→ **Record extracts**:
◇ ◇ ◇ ◇
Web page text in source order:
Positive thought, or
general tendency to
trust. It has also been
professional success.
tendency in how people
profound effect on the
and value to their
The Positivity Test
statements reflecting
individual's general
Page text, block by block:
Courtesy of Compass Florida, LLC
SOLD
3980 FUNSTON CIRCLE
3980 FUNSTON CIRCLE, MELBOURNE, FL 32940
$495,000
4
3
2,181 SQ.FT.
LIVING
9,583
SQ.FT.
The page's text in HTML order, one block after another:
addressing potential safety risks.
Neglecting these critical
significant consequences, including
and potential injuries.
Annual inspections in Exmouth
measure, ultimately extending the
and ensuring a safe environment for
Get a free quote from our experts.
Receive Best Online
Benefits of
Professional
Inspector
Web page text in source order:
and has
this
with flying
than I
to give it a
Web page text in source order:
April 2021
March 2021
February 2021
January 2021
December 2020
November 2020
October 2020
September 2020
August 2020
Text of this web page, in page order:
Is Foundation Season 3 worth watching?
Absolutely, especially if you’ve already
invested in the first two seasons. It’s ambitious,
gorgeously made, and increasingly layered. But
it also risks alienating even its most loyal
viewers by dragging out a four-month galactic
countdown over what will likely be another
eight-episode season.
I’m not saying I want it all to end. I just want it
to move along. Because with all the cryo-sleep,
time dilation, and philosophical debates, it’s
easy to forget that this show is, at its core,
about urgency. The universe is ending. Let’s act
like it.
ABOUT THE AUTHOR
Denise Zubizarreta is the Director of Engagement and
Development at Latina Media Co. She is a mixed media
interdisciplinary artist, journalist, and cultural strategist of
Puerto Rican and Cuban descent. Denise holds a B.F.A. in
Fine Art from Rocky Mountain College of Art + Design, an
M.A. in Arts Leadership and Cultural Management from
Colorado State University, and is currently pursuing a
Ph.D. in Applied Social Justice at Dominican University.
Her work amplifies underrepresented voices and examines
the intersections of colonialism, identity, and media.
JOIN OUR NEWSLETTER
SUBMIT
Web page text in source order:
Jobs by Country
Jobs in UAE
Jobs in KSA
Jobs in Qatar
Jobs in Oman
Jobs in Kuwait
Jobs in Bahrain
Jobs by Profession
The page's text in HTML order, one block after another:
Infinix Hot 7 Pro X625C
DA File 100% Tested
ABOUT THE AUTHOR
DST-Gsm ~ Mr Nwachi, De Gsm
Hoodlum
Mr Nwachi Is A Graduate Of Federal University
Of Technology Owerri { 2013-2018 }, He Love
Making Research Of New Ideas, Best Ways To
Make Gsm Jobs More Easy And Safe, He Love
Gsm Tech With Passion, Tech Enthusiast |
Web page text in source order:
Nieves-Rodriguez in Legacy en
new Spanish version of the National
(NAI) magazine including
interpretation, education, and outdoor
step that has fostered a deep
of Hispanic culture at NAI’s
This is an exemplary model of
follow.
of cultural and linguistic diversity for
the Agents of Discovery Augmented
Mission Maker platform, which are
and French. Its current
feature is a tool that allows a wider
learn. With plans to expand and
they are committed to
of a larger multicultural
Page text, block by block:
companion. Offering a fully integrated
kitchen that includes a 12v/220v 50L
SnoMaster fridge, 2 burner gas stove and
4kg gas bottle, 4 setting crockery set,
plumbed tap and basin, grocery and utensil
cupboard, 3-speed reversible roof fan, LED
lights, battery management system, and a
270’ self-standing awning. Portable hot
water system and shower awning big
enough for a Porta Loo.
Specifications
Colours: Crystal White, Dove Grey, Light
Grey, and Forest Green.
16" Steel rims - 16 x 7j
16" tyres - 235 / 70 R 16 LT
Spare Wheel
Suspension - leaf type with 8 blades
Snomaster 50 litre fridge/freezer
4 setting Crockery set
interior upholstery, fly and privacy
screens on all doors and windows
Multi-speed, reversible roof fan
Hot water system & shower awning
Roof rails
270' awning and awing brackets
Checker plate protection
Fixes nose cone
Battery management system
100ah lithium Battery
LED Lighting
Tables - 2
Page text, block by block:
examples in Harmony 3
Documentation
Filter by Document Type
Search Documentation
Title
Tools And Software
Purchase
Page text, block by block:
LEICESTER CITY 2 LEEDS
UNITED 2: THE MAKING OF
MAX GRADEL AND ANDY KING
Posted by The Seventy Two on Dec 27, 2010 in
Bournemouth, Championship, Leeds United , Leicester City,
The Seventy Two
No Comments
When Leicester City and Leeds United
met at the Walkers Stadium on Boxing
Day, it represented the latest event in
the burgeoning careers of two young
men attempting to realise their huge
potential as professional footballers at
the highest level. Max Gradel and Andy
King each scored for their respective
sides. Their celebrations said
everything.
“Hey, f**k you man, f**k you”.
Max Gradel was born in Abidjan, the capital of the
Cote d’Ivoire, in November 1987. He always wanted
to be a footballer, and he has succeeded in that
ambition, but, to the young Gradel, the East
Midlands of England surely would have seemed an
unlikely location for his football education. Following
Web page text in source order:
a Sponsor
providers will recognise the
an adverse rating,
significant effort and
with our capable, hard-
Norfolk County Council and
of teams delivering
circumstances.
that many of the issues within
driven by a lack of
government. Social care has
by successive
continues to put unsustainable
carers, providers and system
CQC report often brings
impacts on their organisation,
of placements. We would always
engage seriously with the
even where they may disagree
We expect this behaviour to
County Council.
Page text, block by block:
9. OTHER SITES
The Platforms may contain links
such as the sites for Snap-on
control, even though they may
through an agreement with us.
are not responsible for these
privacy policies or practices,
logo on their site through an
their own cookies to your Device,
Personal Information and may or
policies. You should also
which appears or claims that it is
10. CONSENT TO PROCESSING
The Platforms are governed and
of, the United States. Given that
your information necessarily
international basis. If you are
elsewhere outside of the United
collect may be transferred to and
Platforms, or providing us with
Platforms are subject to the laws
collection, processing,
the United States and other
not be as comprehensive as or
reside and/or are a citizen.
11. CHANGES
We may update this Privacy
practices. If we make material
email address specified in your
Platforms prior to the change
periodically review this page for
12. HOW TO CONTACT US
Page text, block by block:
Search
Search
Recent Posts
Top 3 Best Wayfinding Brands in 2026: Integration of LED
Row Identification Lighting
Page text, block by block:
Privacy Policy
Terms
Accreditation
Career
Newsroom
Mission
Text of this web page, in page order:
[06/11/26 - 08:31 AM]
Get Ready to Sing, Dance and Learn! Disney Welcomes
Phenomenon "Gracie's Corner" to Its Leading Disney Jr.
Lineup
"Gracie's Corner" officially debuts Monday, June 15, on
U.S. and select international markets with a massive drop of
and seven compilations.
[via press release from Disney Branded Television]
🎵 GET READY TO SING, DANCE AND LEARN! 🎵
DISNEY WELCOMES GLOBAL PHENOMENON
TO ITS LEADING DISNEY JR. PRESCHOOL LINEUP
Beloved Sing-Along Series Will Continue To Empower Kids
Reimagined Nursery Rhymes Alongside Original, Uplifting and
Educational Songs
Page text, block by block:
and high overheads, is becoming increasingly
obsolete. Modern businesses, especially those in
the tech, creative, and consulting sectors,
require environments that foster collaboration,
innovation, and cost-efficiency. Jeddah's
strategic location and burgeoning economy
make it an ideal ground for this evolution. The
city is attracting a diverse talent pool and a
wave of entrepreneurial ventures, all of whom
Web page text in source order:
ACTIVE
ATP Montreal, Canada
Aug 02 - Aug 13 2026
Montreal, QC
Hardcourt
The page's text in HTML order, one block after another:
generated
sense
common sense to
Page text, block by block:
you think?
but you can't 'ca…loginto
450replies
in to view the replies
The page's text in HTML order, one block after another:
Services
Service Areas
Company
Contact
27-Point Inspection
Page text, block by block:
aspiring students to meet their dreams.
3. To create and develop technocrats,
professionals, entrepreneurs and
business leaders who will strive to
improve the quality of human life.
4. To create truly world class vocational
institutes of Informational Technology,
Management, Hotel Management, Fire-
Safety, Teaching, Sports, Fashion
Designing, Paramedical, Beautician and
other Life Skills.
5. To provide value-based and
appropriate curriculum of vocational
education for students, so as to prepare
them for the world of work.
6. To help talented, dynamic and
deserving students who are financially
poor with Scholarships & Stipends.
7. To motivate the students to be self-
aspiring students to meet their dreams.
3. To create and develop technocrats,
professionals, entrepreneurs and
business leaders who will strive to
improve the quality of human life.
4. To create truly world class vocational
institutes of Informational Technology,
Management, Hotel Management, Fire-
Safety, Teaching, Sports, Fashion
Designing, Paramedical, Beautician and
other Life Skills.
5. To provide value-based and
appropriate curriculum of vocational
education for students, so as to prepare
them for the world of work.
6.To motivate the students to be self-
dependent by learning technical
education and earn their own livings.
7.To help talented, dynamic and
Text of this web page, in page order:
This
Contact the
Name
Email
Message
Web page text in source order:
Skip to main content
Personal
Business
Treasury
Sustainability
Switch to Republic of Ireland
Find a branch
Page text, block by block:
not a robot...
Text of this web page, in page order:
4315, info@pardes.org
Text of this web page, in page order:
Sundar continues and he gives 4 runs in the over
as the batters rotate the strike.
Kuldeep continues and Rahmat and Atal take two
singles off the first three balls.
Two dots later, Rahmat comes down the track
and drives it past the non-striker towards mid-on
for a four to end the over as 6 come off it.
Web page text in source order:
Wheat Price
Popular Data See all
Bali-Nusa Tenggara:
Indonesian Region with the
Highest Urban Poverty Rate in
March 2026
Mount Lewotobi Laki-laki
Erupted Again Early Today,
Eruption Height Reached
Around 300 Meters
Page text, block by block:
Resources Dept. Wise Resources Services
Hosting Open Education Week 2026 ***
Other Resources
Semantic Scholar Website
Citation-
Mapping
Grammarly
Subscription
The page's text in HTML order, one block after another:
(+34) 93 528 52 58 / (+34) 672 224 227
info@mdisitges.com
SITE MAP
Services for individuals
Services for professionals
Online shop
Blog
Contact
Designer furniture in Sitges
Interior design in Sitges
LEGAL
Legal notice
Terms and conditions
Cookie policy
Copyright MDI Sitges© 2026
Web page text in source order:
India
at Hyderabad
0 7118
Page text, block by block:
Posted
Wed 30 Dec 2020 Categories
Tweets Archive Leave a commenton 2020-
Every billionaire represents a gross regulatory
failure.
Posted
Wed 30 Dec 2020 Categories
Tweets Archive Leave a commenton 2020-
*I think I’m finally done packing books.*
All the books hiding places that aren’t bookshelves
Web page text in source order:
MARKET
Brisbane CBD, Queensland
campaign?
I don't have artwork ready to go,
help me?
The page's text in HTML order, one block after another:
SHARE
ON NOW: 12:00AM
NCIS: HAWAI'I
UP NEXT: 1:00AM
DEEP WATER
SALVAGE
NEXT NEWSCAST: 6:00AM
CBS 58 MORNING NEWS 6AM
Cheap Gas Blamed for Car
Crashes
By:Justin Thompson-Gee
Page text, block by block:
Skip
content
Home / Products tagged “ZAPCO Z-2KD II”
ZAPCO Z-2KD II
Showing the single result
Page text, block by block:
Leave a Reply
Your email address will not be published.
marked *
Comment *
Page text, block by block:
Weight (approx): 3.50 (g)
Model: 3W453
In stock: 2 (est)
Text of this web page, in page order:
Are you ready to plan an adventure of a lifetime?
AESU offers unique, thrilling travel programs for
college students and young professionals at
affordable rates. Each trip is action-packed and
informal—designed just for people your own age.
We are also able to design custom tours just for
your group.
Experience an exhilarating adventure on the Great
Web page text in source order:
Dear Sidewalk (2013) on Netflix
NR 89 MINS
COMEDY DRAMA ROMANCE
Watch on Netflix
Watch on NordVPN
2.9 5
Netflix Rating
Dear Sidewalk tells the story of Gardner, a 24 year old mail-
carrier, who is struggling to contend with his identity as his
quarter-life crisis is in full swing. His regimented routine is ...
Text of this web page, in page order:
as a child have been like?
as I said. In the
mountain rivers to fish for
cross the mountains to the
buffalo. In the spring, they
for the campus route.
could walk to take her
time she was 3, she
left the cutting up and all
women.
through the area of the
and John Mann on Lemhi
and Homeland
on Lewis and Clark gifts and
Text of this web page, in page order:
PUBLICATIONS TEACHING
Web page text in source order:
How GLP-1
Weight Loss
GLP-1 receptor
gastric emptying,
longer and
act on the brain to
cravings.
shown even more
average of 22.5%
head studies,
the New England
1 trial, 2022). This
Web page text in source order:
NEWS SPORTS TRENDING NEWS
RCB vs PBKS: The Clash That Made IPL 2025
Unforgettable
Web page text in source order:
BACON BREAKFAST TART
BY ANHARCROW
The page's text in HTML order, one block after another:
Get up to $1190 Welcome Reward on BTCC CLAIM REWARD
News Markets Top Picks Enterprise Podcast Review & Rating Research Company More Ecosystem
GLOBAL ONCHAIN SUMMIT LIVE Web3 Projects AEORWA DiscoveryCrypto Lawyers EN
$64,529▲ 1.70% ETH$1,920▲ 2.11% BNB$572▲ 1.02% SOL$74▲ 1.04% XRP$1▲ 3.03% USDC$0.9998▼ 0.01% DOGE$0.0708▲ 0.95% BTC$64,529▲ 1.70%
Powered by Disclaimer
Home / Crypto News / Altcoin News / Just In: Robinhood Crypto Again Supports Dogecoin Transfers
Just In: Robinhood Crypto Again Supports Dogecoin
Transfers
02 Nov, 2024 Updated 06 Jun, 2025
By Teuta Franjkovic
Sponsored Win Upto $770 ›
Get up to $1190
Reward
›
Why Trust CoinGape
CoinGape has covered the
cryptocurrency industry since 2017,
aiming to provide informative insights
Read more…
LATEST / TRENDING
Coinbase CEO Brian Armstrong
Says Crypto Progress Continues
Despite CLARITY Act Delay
◇ ◇ ◇ ◇
→ **The task**: Exactly as written, reproduce the lines of the data above from the first line through the line where "gorgeously made, and" appears.

→ **Solution to this exercise**:
Web page text in source order:
Positive thought, or
general tendency to
trust. It has also been
professional success.
tendency in how people
profound effect on the
and value to their
The Positivity Test
statements reflecting
individual's general
Page text, block by block:
Courtesy of Compass Florida, LLC
SOLD
3980 FUNSTON CIRCLE
3980 FUNSTON CIRCLE, MELBOURNE, FL 32940
$495,000
4
3
2,181 SQ.FT.
LIVING
9,583
SQ.FT.
The page's text in HTML order, one block after another:
addressing potential safety risks.
Neglecting these critical
significant consequences, including
and potential injuries.
Annual inspections in Exmouth
measure, ultimately extending the
and ensuring a safe environment for
Get a free quote from our experts.
Receive Best Online
Benefits of
Professional
Inspector
Web page text in source order:
and has
this
with flying
than I
to give it a
Web page text in source order:
April 2021
March 2021
February 2021
January 2021
December 2020
November 2020
October 2020
September 2020
August 2020
Text of this web page, in page order:
Is Foundation Season 3 worth watching?
Absolutely, especially if you’ve already
invested in the first two seasons. It’s ambitious,
gorgeously made, and increasingly layered. But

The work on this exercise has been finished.